Nuove evidenze di protoni agenti da neurotrasmettitori
NICOLE CARDON
NOTE
E NOTIZIE - Anno XII – 05 aprile 2014.
Testi pubblicati sul sito
www.brainmindlife.org della Società Nazionale di Neuroscienze “Brain, Mind
& Life - Italia” (BM&L-Italia). Oltre a notizie o commenti relativi a
fatti ed eventi rilevanti per la Società, la sezione “note e notizie” presenta
settimanalmente lavori neuroscientifici selezionati fra quelli pubblicati o in
corso di pubblicazione sulle maggiori riviste e il cui argomento rientra negli
oggetti di studio dei soci componenti lo staff
dei recensori della Commissione
Scientifica della Società.
[Tipologia del testo:
RECENSIONE]
Anche quando già si conosceva una cinquantina di neurotrasmettitori, l’acetilcolina, le amine biogene, il GABA e il glutammato erano di gran lunga le molecole più studiate come mediatori chimici dell’impulso nervoso. Per questo motivo, a lungo, la concezione della sinapsi chimica si è basata su un modello di neurotrasmissione convenzionale che non ha dato molto spazio ai progetti di ricerca volti a proseguire le indagini su possibilità di segnalazione alternative a quelle note.

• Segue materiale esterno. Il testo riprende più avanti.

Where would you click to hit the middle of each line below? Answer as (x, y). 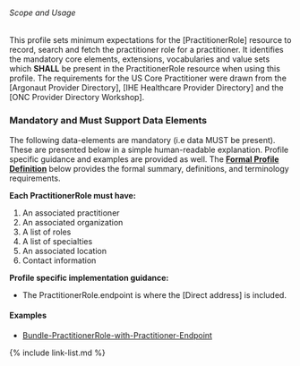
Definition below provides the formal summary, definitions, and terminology (149, 168)
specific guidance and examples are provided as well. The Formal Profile (144, 159)
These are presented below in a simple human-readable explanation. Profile (149, 149)
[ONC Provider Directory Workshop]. (77, 98)
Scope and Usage (43, 13)
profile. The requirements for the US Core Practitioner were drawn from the (148, 78)
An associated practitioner (71, 213)
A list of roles (47, 232)
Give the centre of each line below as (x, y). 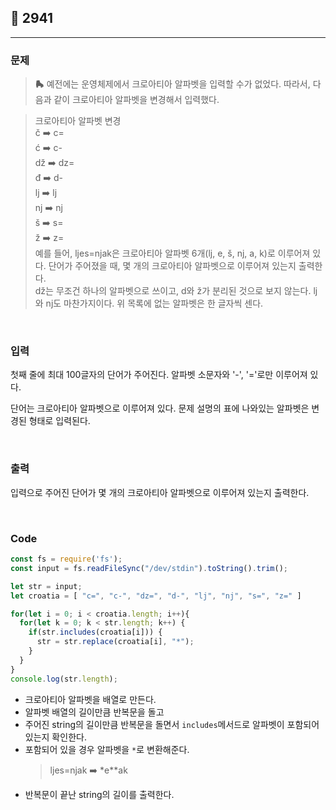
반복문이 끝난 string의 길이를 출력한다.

Se è vero che periodicamente si è assistito ad un riaccendersi dell’attenzione e dell’interesse per la segnalazione retrograda, per i neurotrasmettitori non convenzionali e per forme di modulazione dell’attività sinaptica di recente acquisizione, è pur vero che una certa resistenza è stata opposta, in vari ambienti, all’idea che degli ioni potessero essere considerati non semplici fattori influenzanti gli stati elettrici e i meccanismi di rilascio, ma veri e propri protagonisti nel determinare gli effetti post-sinaptici generalmente indotti dal legame di un neurotrasmettitore convenzionale con il suo recettore.
Nel tempo, si sono accumulate prove che i protoni agiscono come neuromediatori, ma evidenze decisive non erano state documentate. Recentemente, lo studio della giunzione neuromuscolare di Drosophila melanogaster e Caenorabditis elegans ha prodotto dati significativi a supporto del ruolo dei protoni quali importanti mediatori della segnalazione intercellulare, agendo da modulatori del rilascio pre-sinaptico o dei canali ionici in cellule adiacenti.
Stephen M. Highstein e colleghi hanno ottenuto
dirette evidenze di un ruolo dei protoni in un amniote[1]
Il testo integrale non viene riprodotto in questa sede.